◆ **Instructions for the task**
What's wanted here is the full listing below, repeated exactly, with no images in it.

◆ **Data**
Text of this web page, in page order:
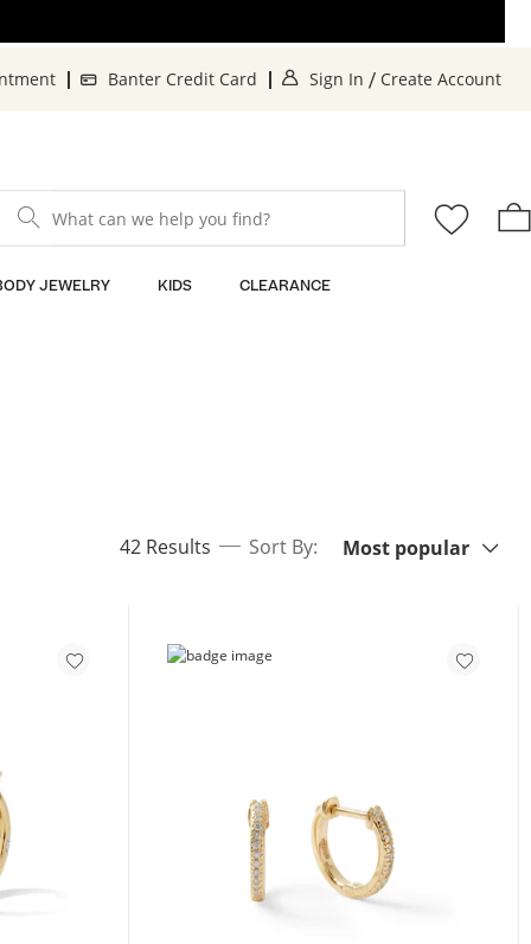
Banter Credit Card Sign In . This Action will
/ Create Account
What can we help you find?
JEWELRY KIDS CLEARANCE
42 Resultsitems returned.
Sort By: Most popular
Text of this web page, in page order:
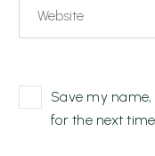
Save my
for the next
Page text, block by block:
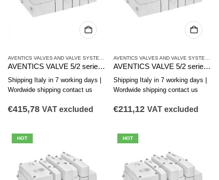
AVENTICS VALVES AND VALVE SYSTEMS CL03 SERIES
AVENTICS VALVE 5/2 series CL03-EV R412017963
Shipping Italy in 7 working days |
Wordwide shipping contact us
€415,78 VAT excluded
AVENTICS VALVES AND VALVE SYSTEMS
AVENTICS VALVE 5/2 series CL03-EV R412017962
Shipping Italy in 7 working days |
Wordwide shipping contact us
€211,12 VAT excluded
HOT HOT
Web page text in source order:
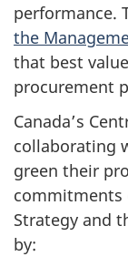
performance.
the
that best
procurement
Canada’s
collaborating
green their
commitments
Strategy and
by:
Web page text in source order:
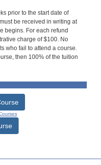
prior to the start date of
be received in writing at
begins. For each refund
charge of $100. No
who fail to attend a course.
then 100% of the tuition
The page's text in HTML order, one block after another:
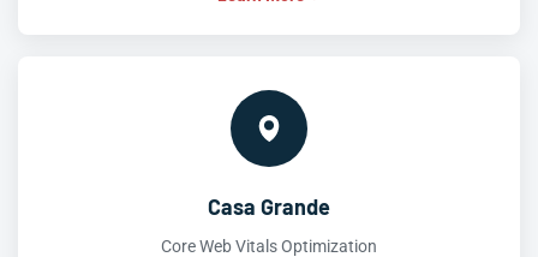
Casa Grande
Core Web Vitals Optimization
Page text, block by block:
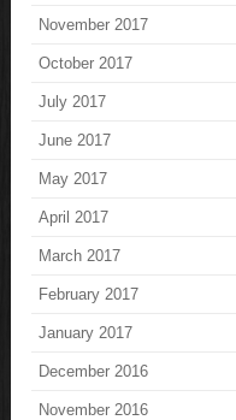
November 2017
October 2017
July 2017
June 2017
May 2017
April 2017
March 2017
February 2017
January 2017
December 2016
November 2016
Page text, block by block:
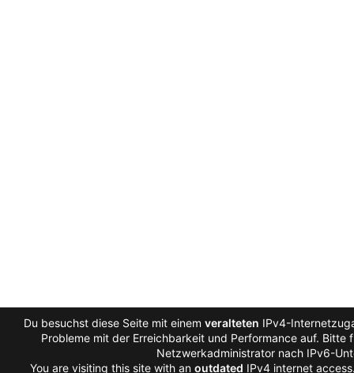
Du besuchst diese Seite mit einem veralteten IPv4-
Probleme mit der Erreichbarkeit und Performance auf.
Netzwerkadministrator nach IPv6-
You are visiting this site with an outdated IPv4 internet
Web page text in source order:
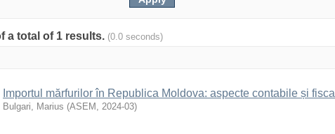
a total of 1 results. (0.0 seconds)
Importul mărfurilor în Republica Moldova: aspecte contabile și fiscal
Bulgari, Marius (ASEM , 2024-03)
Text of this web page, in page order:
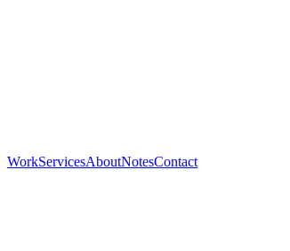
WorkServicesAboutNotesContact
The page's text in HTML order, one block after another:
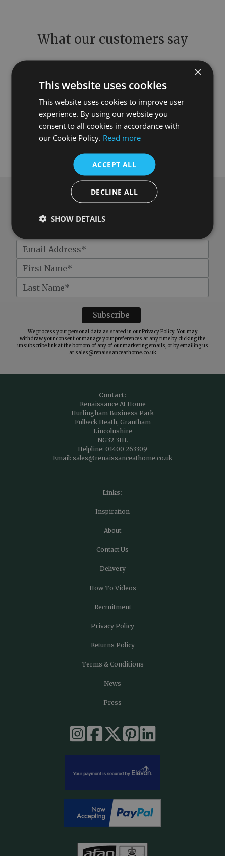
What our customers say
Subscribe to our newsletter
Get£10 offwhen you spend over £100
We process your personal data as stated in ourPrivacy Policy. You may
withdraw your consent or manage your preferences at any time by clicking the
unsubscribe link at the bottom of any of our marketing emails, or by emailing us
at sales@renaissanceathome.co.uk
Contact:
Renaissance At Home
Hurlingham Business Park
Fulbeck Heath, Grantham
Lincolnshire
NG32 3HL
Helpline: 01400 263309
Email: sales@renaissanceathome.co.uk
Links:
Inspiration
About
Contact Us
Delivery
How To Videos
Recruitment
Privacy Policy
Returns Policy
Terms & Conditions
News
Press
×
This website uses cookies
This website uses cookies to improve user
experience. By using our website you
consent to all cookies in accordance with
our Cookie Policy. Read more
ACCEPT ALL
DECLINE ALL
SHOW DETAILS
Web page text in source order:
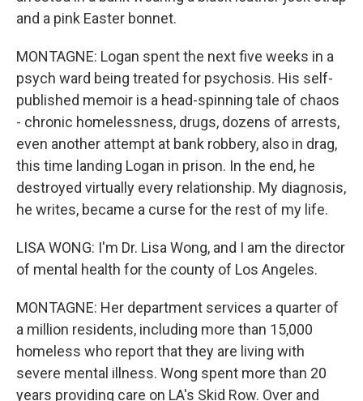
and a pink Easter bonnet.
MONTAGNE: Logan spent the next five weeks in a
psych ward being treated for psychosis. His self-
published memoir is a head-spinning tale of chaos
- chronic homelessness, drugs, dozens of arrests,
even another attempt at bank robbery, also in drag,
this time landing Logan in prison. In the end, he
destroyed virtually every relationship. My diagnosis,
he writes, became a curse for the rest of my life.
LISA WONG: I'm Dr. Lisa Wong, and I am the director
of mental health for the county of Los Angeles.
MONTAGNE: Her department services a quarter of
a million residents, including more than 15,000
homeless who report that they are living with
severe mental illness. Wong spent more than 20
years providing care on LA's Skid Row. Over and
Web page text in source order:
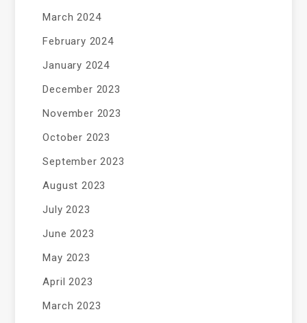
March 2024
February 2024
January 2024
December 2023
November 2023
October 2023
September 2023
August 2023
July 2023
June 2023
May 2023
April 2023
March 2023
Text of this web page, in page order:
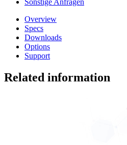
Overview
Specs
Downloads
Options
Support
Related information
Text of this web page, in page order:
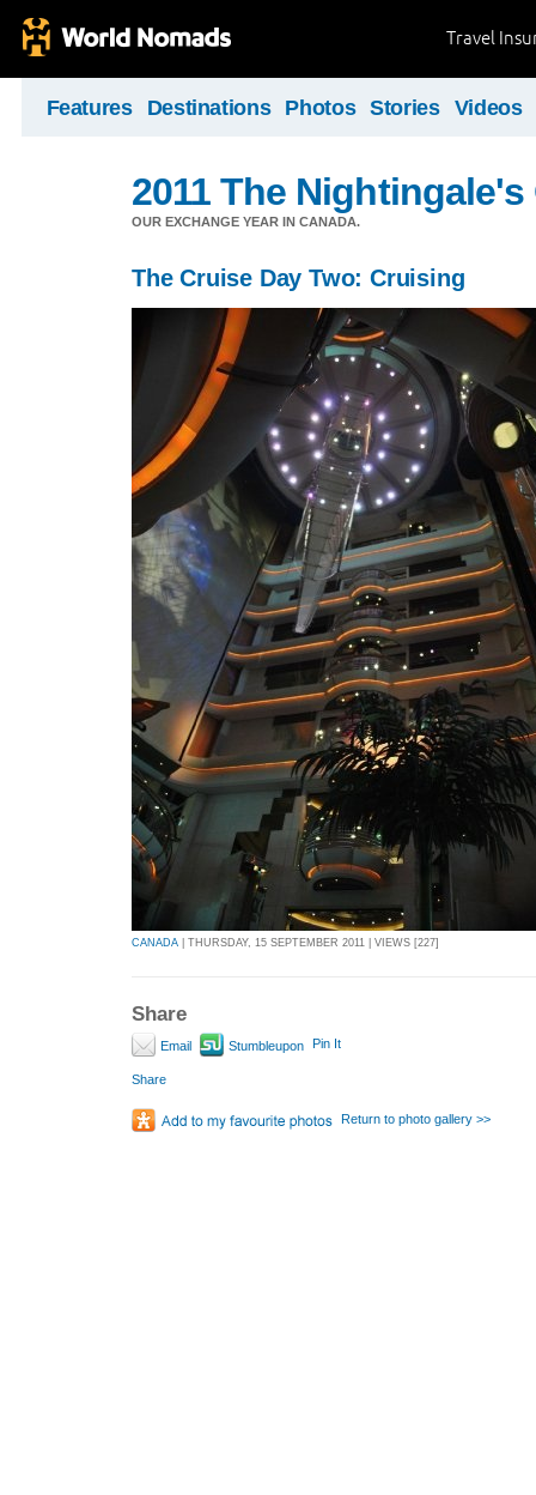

◆ **Problem solution**
Text of this web page, in page order:
Banter Credit Card Sign In . This Action will
/ Create Account
What can we help you find?
JEWELRY KIDS CLEARANCE
42 Resultsitems returned.
Sort By: Most popular
Text of this web page, in page order:
Save my
for the next
Page text, block by block:
AVENTICS VALVES AND VALVE SYSTEMS CL03 SERIES
AVENTICS VALVE 5/2 series CL03-EV R412017963
Shipping Italy in 7 working days |
Wordwide shipping contact us
€415,78 VAT excluded
AVENTICS VALVES AND VALVE SYSTEMS
AVENTICS VALVE 5/2 series CL03-EV R412017962
Shipping Italy in 7 working days |
Wordwide shipping contact us
€211,12 VAT excluded
HOT HOT
Web page text in source order:
performance.
the
that best
procurement
Canada’s
collaborating
green their
commitments
Strategy and
by:
Web page text in source order:
prior to the start date of
be received in writing at
begins. For each refund
charge of $100. No
who fail to attend a course.
then 100% of the tuition
The page's text in HTML order, one block after another:
Casa Grande
Core Web Vitals Optimization
Page text, block by block:
November 2017
October 2017
July 2017
June 2017
May 2017
April 2017
March 2017
February 2017
January 2017
December 2016
November 2016
Page text, block by block:
Du besuchst diese Seite mit einem veralteten IPv4-
Probleme mit der Erreichbarkeit und Performance auf.
Netzwerkadministrator nach IPv6-
You are visiting this site with an outdated IPv4 internet
Web page text in source order:
a total of 1 results. (0.0 seconds)
Importul mărfurilor în Republica Moldova: aspecte contabile și fiscal
Bulgari, Marius (ASEM , 2024-03)
Text of this web page, in page order:
WorkServicesAboutNotesContact
The page's text in HTML order, one block after another:
What our customers say
Subscribe to our newsletter
Get£10 offwhen you spend over £100
We process your personal data as stated in ourPrivacy Policy. You may
withdraw your consent or manage your preferences at any time by clicking the
unsubscribe link at the bottom of any of our marketing emails, or by emailing us
at sales@renaissanceathome.co.uk
Contact:
Renaissance At Home
Hurlingham Business Park
Fulbeck Heath, Grantham
Lincolnshire
NG32 3HL
Helpline: 01400 263309
Email: sales@renaissanceathome.co.uk
Links:
Inspiration
About
Contact Us
Delivery
How To Videos
Recruitment
Privacy Policy
Returns Policy
Terms & Conditions
News
Press
×
This website uses cookies
This website uses cookies to improve user
experience. By using our website you
consent to all cookies in accordance with
our Cookie Policy. Read more
ACCEPT ALL
DECLINE ALL
SHOW DETAILS
Web page text in source order:
and a pink Easter bonnet.
MONTAGNE: Logan spent the next five weeks in a
psych ward being treated for psychosis. His self-
published memoir is a head-spinning tale of chaos
- chronic homelessness, drugs, dozens of arrests,
even another attempt at bank robbery, also in drag,
this time landing Logan in prison. In the end, he
destroyed virtually every relationship. My diagnosis,
he writes, became a curse for the rest of my life.
LISA WONG: I'm Dr. Lisa Wong, and I am the director
of mental health for the county of Los Angeles.
MONTAGNE: Her department services a quarter of
a million residents, including more than 15,000
homeless who report that they are living with
severe mental illness. Wong spent more than 20
years providing care on LA's Skid Row. Over and
Web page text in source order:
March 2024
February 2024
January 2024
December 2023
November 2023
October 2023
September 2023
August 2023
July 2023
June 2023
May 2023
April 2023
March 2023
Text of this web page, in page order:
Overview
Specs
Downloads
Options
Support
Related information
Text of this web page, in page order:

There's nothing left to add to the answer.